How can a human eye figure out twisted and looped letters, like those in the little security tests Internet users are often given on websites? The task is so complex, no one has been able to write computer code that translates these distorted letters the same way that neural networks can. That's why the test is used to distinguish a human response from computer bots that try to steal sensitive information.

Two studies by Tatyana Sharpee and John Reynolds published in Neuron and the Proceedings of the National Academy of Sciences (PNAS), have demonstrated how complex a visual task decoding the test or any image made of simple and intricate elements actually is to the brain. Sharpee and Reynolds sought to figure out how a part of the visual cortex known as area V4 is able to distinguish between different visual stimuli even as the stimuli move around in space.

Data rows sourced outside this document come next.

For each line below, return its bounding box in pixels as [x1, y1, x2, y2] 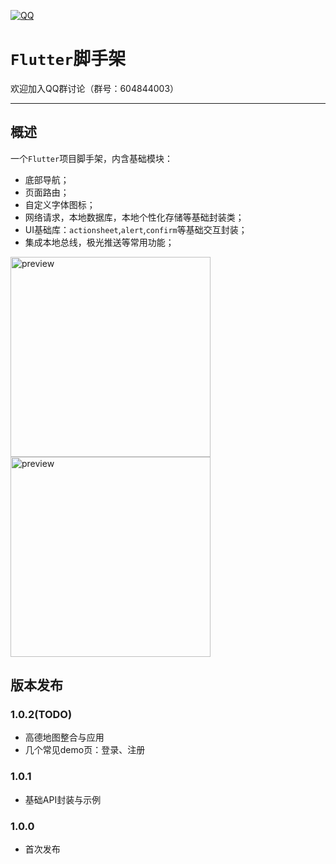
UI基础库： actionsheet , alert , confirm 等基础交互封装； [24, 223, 248, 235]
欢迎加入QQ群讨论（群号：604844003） [10, 82, 180, 94]
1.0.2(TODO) [10, 708, 73, 722]
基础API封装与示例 [24, 793, 102, 805]
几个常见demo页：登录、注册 [24, 744, 146, 756]
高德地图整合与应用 [24, 731, 105, 744]
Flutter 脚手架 [10, 48, 127, 70]
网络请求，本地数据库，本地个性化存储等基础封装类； [24, 211, 245, 223]

"Neurons in the visual system are sensitive to regions of space—they are like little windows into the world," says Reynolds. In the earliest stages of processing, these windows, known as receptive fields, are small, with access only to information within a restricted region of space.

Neurons in V4 have a larger receptive field that can also compute more complex shapes, such as contours.

Both studies investigated the ability of a neuron to recognize the same stimulus within its receptive field no matter where it is in space, or where it happens to fall within the receptive field. The researchers found that neurons that respond to more complicated shapes need that complicated curve to be in a more restricted range for them to detect it and understand its meaning. On the other hand, neurons in V4 tuned to recognize simpler shapes don't care where the stimulus they are tuned to is as long as it is within their receptive field.

The results indicate that there is a deeper mystery to be solved, Reynolds says. "What we have done is unpack part of the machinery for achieving integration of parts into wholes."